Bovens notes the limitations of labels to characterise potentially complex intervention approaches such as ‘nudge’ and ‘boost’. By themselves, labels do create a risk of oversimplification. However, they can also serve a crucial role in acting as a hook on which to hang a coherent and nuanced set of ideas and principles (e.g., Table 1 in Michie et al., Reference Michie, van Stralen and West2011; Hertwig and Grüne-Yanoff, Reference Hertwig and Grüne-Yanoff2017), and there is no doubt that they do inform policymakers’ choices. Nudging and boosting represent different emphases regarding intervention targets, views of human cognitive malleability and values. Labels are important in signalling these conceptual and ethical assumptions, guiding policy makers searching for potential policy solutions.
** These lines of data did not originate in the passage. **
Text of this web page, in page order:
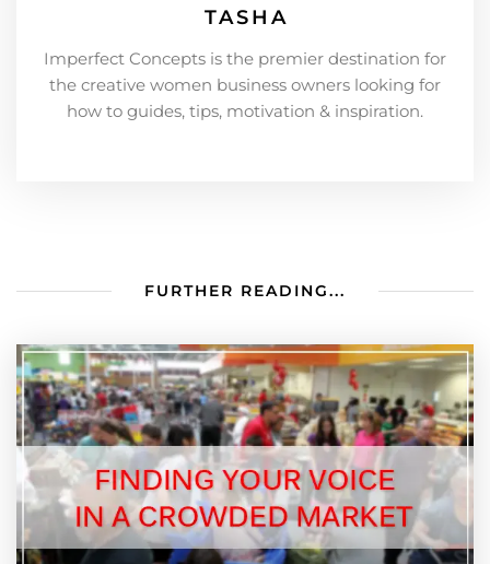
TASHA
Imperfect Concepts is the premier destination for
the creative women business owners looking for
how to guides, tips, motivation & inspiration.
FURTHER READING...
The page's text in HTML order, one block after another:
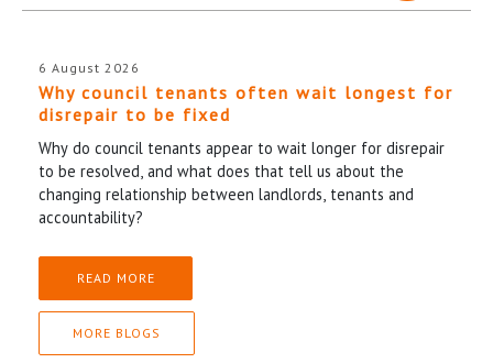
6 August 2026
Why council tenants often wait longest for
disrepair to be fixed
Why do council tenants appear to wait longer for disrepair
to be resolved, and what does that tell us about the
changing relationship between landlords, tenants and
accountability?
READ MORE
MORE BLOGS
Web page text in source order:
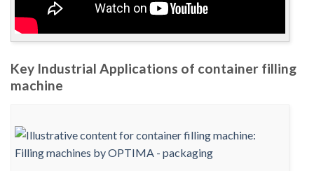
Key Industrial Applications of container filling
machine
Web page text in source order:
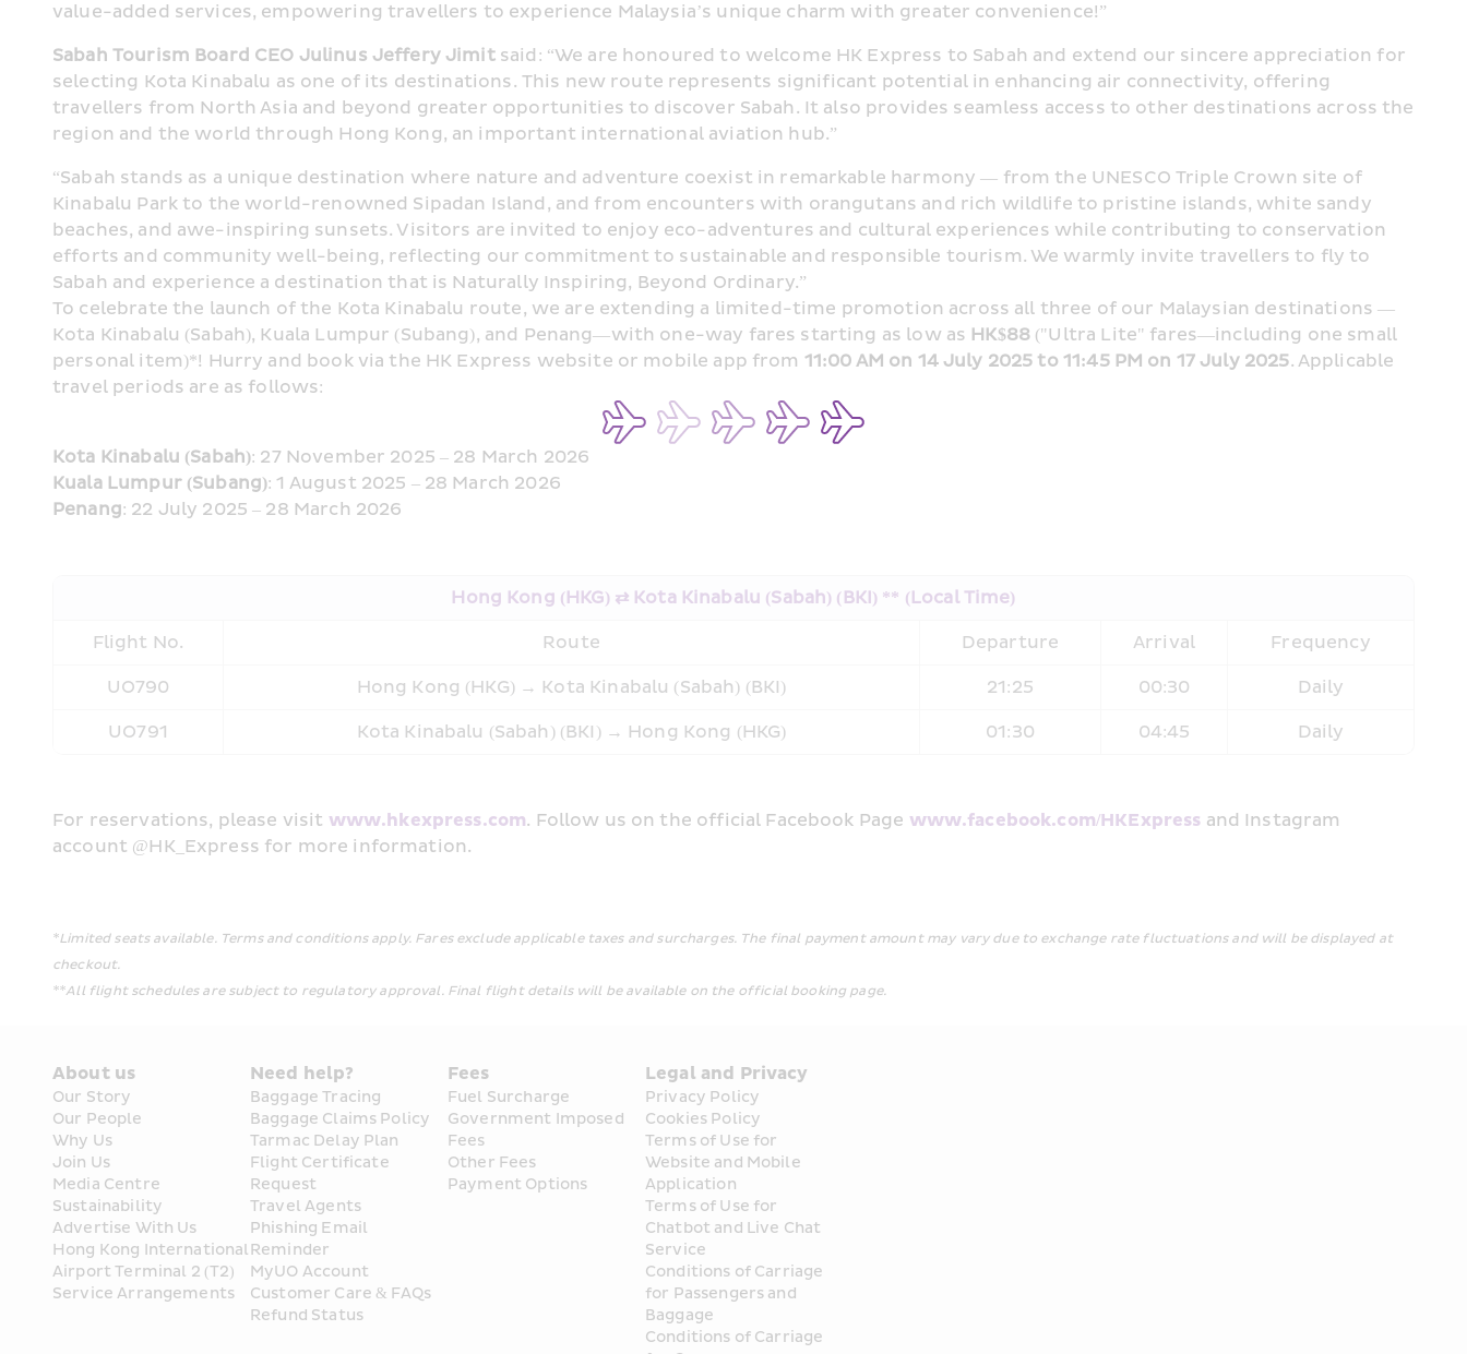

Labels are linguistic tools that can improve communication, help define paths and crossroads for policy makers, and suggest what values are implied and strived for. Additionally, as labelling theorists have long recognised (e.g., Becker, Reference Becker1963), labels can have perverse effects on those who are labelled, creating the very phenomena they purport to describe. A major element in our critique of nudging during the corona pandemic was that in labelling the public as deficient it corroded trust, lowered the influence of health authorities and undermined adherence to COVID protections (Reicher and Bauld, Reference Reicher and Bauld2021).
Building better people
Bovens appears to doubt the idea that ‘building better people’ (p. 7) will lead to ‘better societies’. It is strange to be having to defend such an obvious truth but that can happen in academic debate where the wood gets lost for the trees. Such doubt must surely be limited to very specific domains of intervention since there is no doubt in general that education, training and life-long investments into competences are essential for civilisation and prosperity. Neither can there be any doubt that building devices and infrastructures that employ and develop our understanding and skills are highly effective in promoting more prosperous, better adapted societies.
Certainly, when it comes to combating unhealthy behaviours, promoting environmental sustainability, having an effective workforce, participating in an increasingly digital world or preparing for climate adaptation (Lutz et al., Reference Lutz, Muttarak and Striessnig2014), it would be perverse to argue that this could be done without educating, training and communicating in a respectful and transparent way (Kerr et al., Reference Kerr, Schneider, Freeman, Marteau and van der Linden2022).